If Manwë has lost hope in us, will you stand near him, Elbereth? Help him see from Oiolossë to our hearts, to the good – little it may be – among us. Hear the cries from east to west, from the hills and the valleys, and from the dark places as we stumble. Guide us, Varda, to look up. Help us escape the light pollution of our cities, our electronics, and silver screens. May we all look! Look up! See the beauty of your stars, which captivated the First-Born, the Eldar long-faded(?). Forgive us for neglecting you, Elbereth, Lady of the Stars.

Ulmo, Lord of Waters, thank you for never abandoning us. We have done great harm to your kingdoms. We have allowed our gifts to consume us; for greed and the seeds of Morgoth to contaminate our hearts. Have we polluted your waters to the point they cannot cleanse us of our abomination? Or, do you have a fountain pure, worthy of a baptism of our collective hearts? May your Ulumúri sing the song of redeeming love, and help us turn our hearts.

Aulë, perhaps we’ve set you up to be a god among gods?
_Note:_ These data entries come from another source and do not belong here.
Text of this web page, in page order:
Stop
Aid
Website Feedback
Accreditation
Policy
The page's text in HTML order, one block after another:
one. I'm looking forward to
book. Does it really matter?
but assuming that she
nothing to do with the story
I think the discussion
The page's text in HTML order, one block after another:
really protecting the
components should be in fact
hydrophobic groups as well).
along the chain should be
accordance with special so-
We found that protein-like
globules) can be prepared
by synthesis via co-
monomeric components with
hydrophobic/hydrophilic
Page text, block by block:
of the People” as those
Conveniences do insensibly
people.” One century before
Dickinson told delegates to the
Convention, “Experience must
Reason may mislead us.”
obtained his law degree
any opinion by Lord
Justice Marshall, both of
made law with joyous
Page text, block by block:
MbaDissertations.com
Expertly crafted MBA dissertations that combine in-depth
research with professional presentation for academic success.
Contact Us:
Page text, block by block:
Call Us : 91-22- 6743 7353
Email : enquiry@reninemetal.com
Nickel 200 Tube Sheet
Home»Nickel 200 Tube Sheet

After all, do we not worship the thing made? Your gems, your gold, your precious crafts? Perhaps, a twisted tale of tales made you out to be Yahweh, god of metallurgy, and a blacksmith, eventually god of all? Yet, you ever remain faithful to Eru, and I suspect such misplaced worship, if it is so, wounds you. Forgive us. Help us repair the tumults and havoc we’ve brought into Arda. May we bring back Spring to Arda marred.
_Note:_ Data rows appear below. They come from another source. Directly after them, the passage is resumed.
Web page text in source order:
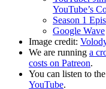
YouTube’s
Season 1
Google Wave
Image credit:
We are running a
costs on Patreon.
You can listen to the
YouTube.
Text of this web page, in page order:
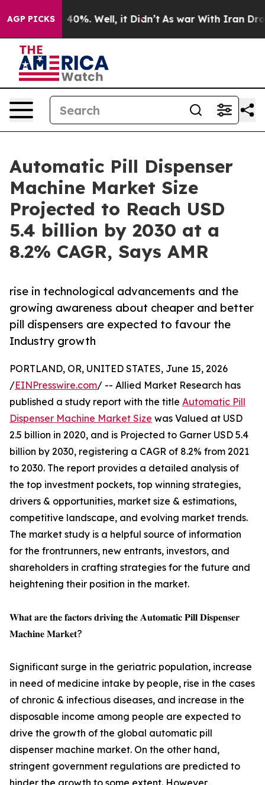
AGP PICKS40%. Well, it Didn’t As war With Iran Drove
Automatic Pill Dispenser
Machine Market Size
Projected to Reach USD
5.4 billion by 2030 at a
8.2% CAGR, Says AMR
rise in technological advancements and the
growing awareness about cheaper and better
pill dispensers are expected to favour the
Industry growth
PORTLAND, OR, UNITED STATES, June 15, 2026
/EINPresswire.com/ -- Allied Market Research has
published a study report with the title Automatic Pill
Dispenser Machine Market Size was Valued at USD
2.5 billion in 2020, and is Projected to Garner USD 5.4
billion by 2030, registering a CAGR of 8.2% from 2021
to 2030. The report provides a detailed analysis of
the top investment pockets, top winning strategies,
drivers & opportunities, market size & estimations,
competitive landscape, and evolving market trends.
The market study is a helpful source of information
for the frontrunners, new entrants, investors, and
shareholders in crafting strategies for the future and
heightening their position in the market.
𝐖𝐡𝐚𝐭 𝐚𝐫𝐞 𝐭𝐡𝐞 𝐟𝐚𝐜𝐭𝐨𝐫𝐬 𝐝𝐫𝐢𝐯𝐢𝐧𝐠 𝐭𝐡𝐞 𝐀𝐮𝐭𝐨𝐦𝐚𝐭𝐢𝐜 𝐏𝐢𝐥𝐥 𝐃𝐢𝐬𝐩𝐞𝐧𝐬𝐞𝐫
𝐌𝐚𝐜𝐡𝐢𝐧𝐞 𝐌𝐚𝐫𝐤𝐞𝐭?
Significant surge in the geriatric population, increase
in need of medicine intake by people, rise in the cases
of chronic & infectious diseases, and increase in the
disposable income among people are expected to
drive the growth of the global automatic pill
dispenser machine market. On the other hand,
stringent government regulations are predicted to

Yavanna, Kementári, Queen of the Earth, I fear that your grievance of heart, at the beginning of days, before the Eruhin came to Arda, was justified. I fear that our darkened hearts have little love for the things of your love. Perhaps, it is time to wake the powers in the forest whose wrath we might arouse at our peril? Or, maybe, you might teach us anew to have dominion in Arda, though not, by the purpose of Eru, without respect or without gratitude? Come! Teach us, Queen of the Earth. Walk with us, robed in green, and crowned with the Sun.

Oh, Fëanturi, masters of spirits, how we need you both. We are Strangers, Guests in the Arda; travelers with one known road to travel: death. Perhaps, we need to dream new dreams? See visions of where we go when we leave the world? Hear our fate told anew, with hope in the Gift, rather than craving a new ending? Help us understand. Help us see our role in the Second Music if you can.

Dearest Nienna, acquainted with grief, how we Guests know your song. Help us with our lamentation. Teach us your sweet melodious song, that we may learn pity, and endurance in hope. Take the hand of your sister-in-law, Estë, and mend the wounds and mourning of Arda, and of Men; bring us strength and teach us wisdom in our sorrow.

Here ends my petition, to you, the Powers of Heaven: the Valar and Valier. May it find its way to each of you. May this mark the beginning of an awakening, a reimagining, and a new story (or, a re-telling of a good-spell, long forgotten). May you guide us all, as we stumble through Arda marred, and give us hope through glances into the Land of Faë.